Now, it is possible to have only a single program that can do both encoding and decoding based on the filename, but to handle that, you'd need to check the value of argv[0] and determine which function to perform. It's probably easier to just make 2 separate programs.

Recall that you can make an object file by using the "-c" flag when compiling. Then you can link the various object files together to make actual programs.

Program Design

Encoding

In order to encode a file, you will first need to construct a Huffman tree based on the frequency of letters in the file. Your first step should be to read the file from start to end and calculate either absolute or relative frequency of all the characters encountered. You should include the frequency of EOF (-1) which should always be 1.

You will then need to create a sorted list of nodes based on ascending frequency. To do this, I recommend that you use an insertion sort on a linked list. Insert new nodes starting with the index value of -1 and going up to index value of 255. Insert before items of equal value. Skip nodes with a frequency count of 0.

Then, you will need to convert this sorted list into a Huffman tree. While there are more than 2 nodes in your list, you should create a new node, attach the head item in the list as the left child, the second item in the list as the right child, update the frequency count for this new node, and insert it into your linked list. Be sure you've removed the two nodes that are now children before re-inserting.

Now traverse the tree keeping track of the string needed to reach that node based on using a character '0' for a left branch and '1' for a right branch. When you reach a leaf node, you will know what string is to be used to represent that character.

Now re-read the input file from the beginning and for each letter encountered, print the bit string that corresponds to that character. Be sure to output the EOF string too and stop after you do so.

File Format

The files to be encoded can be treated as simple 8-bit character files (but use CHAR_BIT instead of 8). What I mean by this is that if you call fgetc() you will get a character until you reach the end, at which point you will get EOF (which has a value of -1). By treating these files as byte-oriented rather than printable ASCII, you should be able to encode both text and binary files.
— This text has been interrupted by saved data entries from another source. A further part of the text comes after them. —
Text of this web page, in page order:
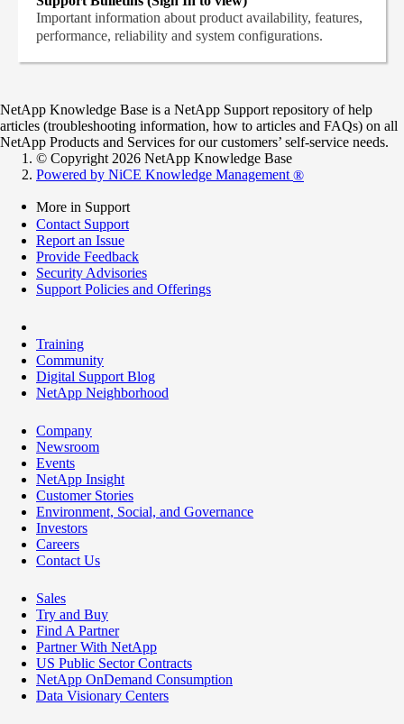
Important information about product availability, features,
performance, reliability and system configurations.
NetApp Knowledge Base is a NetApp Support repository of help
articles (troubleshooting information, how to articles and FAQs) on all
NetApp Products and Services for our customers’ self-service needs.
© Copyright 2026 NetApp Knowledge Base
Powered by NiCE Knowledge Management ®
More in Support
Contact Support
Report an Issue
Provide Feedback
Security Advisories
Support Policies and Offerings
Training
Community
Digital Support Blog
NetApp Neighborhood
Company
Newsroom
Events
NetApp Insight
Customer Stories
Environment, Social, and Governance
Investors
Careers
Contact Us
Sales
Try and Buy
Find A Partner
Partner With NetApp
US Public Sector Contracts
NetApp OnDemand Consumption
Data Visionary Centers

The Huffman encoded output files will be a bit different. You need to include the frequency counts in order to be able to reconstruct the Huffman tree. Initially, you can just write out the frequency counts in order from -1 (EOF) through 255 as long integers using fwrite(). (You can use fread() to read the data in during decoding.)

After the table, you should output the individual bits that are needed to represent the input file. You'll have to buffer the bits until you get CHAR_BIT of them and then output it. (The most significant bit is the first bit, and then they progress downward.) Pad out the last incomplete character in the file with 0 bits. If you write (CHAR_BIT-1) 0-bits out then it will flush any remaining bits without creating a new character.
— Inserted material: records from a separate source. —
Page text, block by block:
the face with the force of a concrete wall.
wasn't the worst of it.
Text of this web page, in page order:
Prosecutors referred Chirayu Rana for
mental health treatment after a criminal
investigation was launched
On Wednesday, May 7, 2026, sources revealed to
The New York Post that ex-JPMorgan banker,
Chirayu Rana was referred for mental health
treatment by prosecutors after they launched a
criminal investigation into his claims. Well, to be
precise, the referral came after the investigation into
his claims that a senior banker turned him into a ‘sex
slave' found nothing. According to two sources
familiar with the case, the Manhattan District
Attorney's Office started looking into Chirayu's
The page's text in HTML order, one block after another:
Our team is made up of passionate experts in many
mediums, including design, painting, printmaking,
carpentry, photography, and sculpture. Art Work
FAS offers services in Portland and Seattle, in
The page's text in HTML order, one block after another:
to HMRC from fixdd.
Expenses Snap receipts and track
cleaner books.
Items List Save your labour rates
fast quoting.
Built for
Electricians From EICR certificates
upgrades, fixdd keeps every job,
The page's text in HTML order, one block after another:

Here is the info from one of the sample files encoding the string "a\n":

char   count bitstring
----   ----- ---------
 -1        1 0
 10        1 11
 97        1 10

10110

Decoding

To decode the file, you should first open the file specified on the command line. Read in a line at a time processing each line for a frequency count and/or a string to match against. Once you encounter a blank line, you know you have read the entire table in. Recall that strings returned by fgets() include the newline at the end of the line.
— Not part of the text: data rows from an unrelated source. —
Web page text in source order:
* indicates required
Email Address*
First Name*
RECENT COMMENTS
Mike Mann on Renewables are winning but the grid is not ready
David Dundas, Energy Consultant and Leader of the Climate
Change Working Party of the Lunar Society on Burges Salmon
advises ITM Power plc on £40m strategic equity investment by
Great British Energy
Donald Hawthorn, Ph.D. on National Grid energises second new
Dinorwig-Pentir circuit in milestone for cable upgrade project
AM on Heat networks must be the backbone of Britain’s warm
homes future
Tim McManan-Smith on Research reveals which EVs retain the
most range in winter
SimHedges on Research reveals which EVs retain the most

If you need to, you can create the Huffman tree from the frequency counts, or you can use the pre-computed strings from the header as well.

Now, switch from line oriented input, to character oriented. Read in each '0' and '1' and whenever you have matched a Huffman string, you should output that character to the output file. Once you have read the EOF character, you should stop reading and printing, and close both files.

NOTE: You should not print out the EOF character, and you should never reach the actual end of the encoded file.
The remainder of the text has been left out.